INFORMATION GIVEN Start Marker

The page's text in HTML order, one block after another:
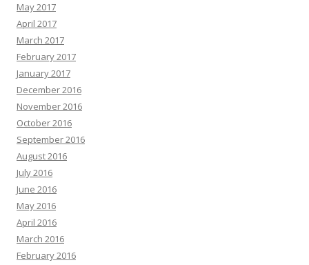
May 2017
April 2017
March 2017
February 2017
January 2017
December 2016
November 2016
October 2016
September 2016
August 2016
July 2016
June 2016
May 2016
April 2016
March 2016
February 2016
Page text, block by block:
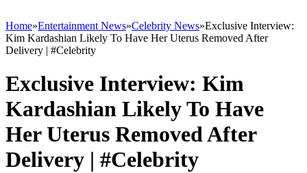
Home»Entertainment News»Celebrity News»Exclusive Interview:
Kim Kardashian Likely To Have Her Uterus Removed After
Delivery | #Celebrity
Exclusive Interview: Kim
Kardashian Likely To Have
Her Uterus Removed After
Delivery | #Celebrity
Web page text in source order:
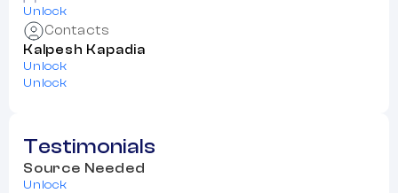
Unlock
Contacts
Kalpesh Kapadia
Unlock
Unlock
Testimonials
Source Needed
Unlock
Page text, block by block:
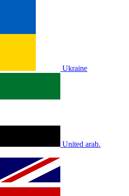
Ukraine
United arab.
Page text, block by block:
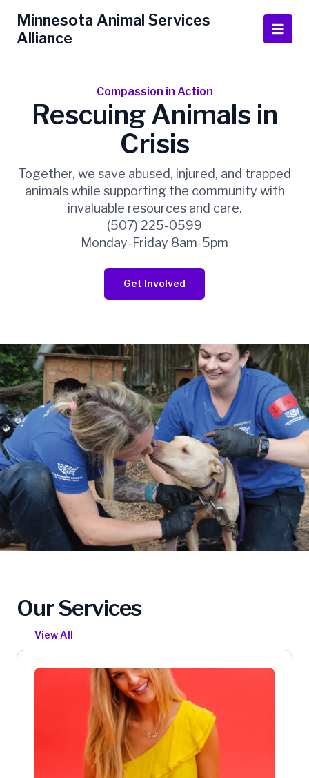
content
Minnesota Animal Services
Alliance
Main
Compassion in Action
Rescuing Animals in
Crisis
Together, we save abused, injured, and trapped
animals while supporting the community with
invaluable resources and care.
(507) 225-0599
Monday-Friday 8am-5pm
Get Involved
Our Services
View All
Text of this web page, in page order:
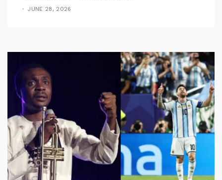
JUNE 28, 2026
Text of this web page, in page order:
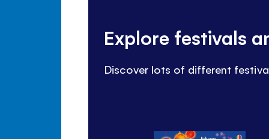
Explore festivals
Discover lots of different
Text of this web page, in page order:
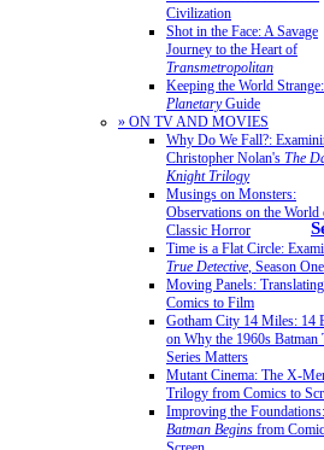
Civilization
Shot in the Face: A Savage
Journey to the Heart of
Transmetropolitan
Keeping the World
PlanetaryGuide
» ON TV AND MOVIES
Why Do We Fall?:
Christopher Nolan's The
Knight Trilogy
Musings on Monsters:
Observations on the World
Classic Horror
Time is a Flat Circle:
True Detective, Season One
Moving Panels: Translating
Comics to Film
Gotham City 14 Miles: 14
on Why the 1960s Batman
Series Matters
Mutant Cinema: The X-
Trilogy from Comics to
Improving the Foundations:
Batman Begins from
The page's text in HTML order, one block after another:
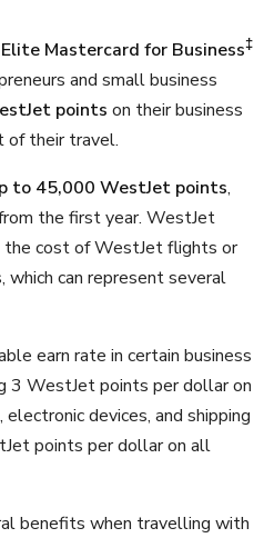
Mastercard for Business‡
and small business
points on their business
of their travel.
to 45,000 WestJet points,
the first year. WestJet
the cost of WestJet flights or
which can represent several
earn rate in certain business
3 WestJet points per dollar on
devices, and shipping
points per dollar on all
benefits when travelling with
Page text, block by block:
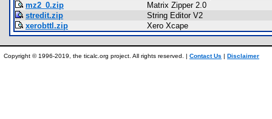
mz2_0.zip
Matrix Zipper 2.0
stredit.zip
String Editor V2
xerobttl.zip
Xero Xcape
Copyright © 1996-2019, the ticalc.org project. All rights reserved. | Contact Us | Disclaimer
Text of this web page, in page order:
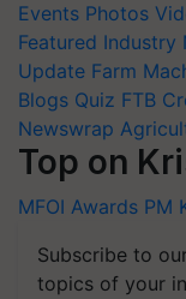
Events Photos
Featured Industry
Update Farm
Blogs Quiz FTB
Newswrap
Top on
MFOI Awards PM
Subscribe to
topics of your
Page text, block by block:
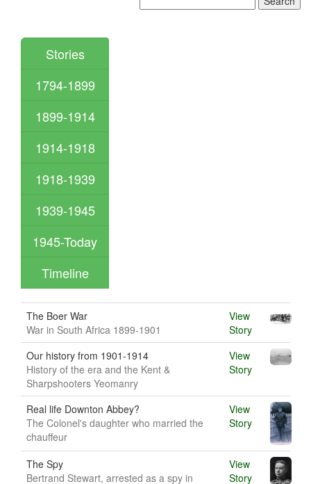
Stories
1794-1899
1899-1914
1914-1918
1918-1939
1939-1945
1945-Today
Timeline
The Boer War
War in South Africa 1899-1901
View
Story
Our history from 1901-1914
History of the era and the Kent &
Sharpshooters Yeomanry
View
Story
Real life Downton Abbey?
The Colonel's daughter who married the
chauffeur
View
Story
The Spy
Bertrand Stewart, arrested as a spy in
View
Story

INFORMATION GIVEN End Marker

**HOW TO COMPLETE THIS TASK**
Return every line of the data above exactly, and omit all pictures.

**ANSWER FOR THE TASK**
The page's text in HTML order, one block after another:
May 2017
April 2017
March 2017
February 2017
January 2017
December 2016
November 2016
October 2016
September 2016
August 2016
July 2016
June 2016
May 2016
April 2016
March 2016
February 2016
Page text, block by block:
Home»Entertainment News»Celebrity News»Exclusive Interview:
Kim Kardashian Likely To Have Her Uterus Removed After
Delivery | #Celebrity
Exclusive Interview: Kim
Kardashian Likely To Have
Her Uterus Removed After
Delivery | #Celebrity
Web page text in source order:
Unlock
Contacts
Kalpesh Kapadia
Unlock
Unlock
Testimonials
Source Needed
Unlock
Page text, block by block:
Ukraine
United arab.
Page text, block by block:
content
Minnesota Animal Services
Alliance
Main
Compassion in Action
Rescuing Animals in
Crisis
Together, we save abused, injured, and trapped
animals while supporting the community with
invaluable resources and care.
(507) 225-0599
Monday-Friday 8am-5pm
Get Involved
Our Services
View All
Text of this web page, in page order:
JUNE 28, 2026
Text of this web page, in page order:
Explore festivals
Discover lots of different
Text of this web page, in page order:
Civilization
Shot in the Face: A Savage
Journey to the Heart of
Transmetropolitan
Keeping the World
PlanetaryGuide
» ON TV AND MOVIES
Why Do We Fall?:
Christopher Nolan's The
Knight Trilogy
Musings on Monsters:
Observations on the World
Classic Horror
Time is a Flat Circle:
True Detective, Season One
Moving Panels: Translating
Comics to Film
Gotham City 14 Miles: 14
on Why the 1960s Batman
Series Matters
Mutant Cinema: The X-
Trilogy from Comics to
Improving the Foundations:
Batman Begins from
The page's text in HTML order, one block after another:
Mastercard for Business‡
and small business
points on their business
of their travel.
to 45,000 WestJet points,
the first year. WestJet
the cost of WestJet flights or
which can represent several
earn rate in certain business
3 WestJet points per dollar on
devices, and shipping
points per dollar on all
benefits when travelling with
Page text, block by block:
mz2_0.zip
Matrix Zipper 2.0
stredit.zip
String Editor V2
xerobttl.zip
Xero Xcape
Copyright © 1996-2019, the ticalc.org project. All rights reserved. | Contact Us | Disclaimer
Text of this web page, in page order:
Events Photos
Featured Industry
Update Farm
Blogs Quiz FTB
Newswrap
Top on
MFOI Awards PM
Subscribe to
topics of your
Page text, block by block:
Stories
1794-1899
1899-1914
1914-1918
1918-1939
1939-1945
1945-Today
Timeline
The Boer War
War in South Africa 1899-1901
View
Story
Our history from 1901-1914
History of the era and the Kent &
Sharpshooters Yeomanry
View
Story
Real life Downton Abbey?
The Colonel's daughter who married the
chauffeur
View
Story
The Spy
Bertrand Stewart, arrested as a spy in
View
Story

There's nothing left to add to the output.